From Iceland — City Council Criticised For Charging Disabled For Meals

City Council Criticised For Charging Disabled For Meals

Published January 11, 2012

City council recently passed a regulation that requires disabled people at two different occupational centres to pay for their meals, at a price higher than what city council members themselves pay for their lunches and dinners.
Bjarkarás and Lækjarás are two occupational centres for disabled people – they arrive in the morning, have assigned work to do, and return home at the end of the day. Most receive a modest salary for the work they do.
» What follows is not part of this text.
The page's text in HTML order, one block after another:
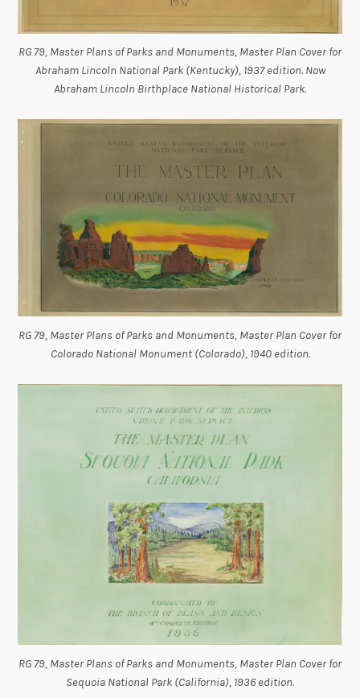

DV now reports that these workers will have to pay 610 ISK for each meal they eat at these centres, costing about 12,000 ISK per month, whereas before they ate for free. The new fees take effect this fall.
Björk Vilhelmsdóttir, chairperson of the city’s welfare committee, said that the disabled should pay for their meals like everyone else, saying that the decision is in keeping with the “equal treatment” concept of United Nations law with regards to disabled people.
But the treatment appears to be anything but equal. Sóley Tómasdóttir, a city coucilperson for the Leftist-Greens, pointed out that she and her colleagues pay only 400 ISK per meal at the city hall canteen. Furthermore, meals at community centres for the elderly are 550 ISK.
Sóley said that the Best Party/Social Democrat majority in city hall has to answer for the logic behind these rates.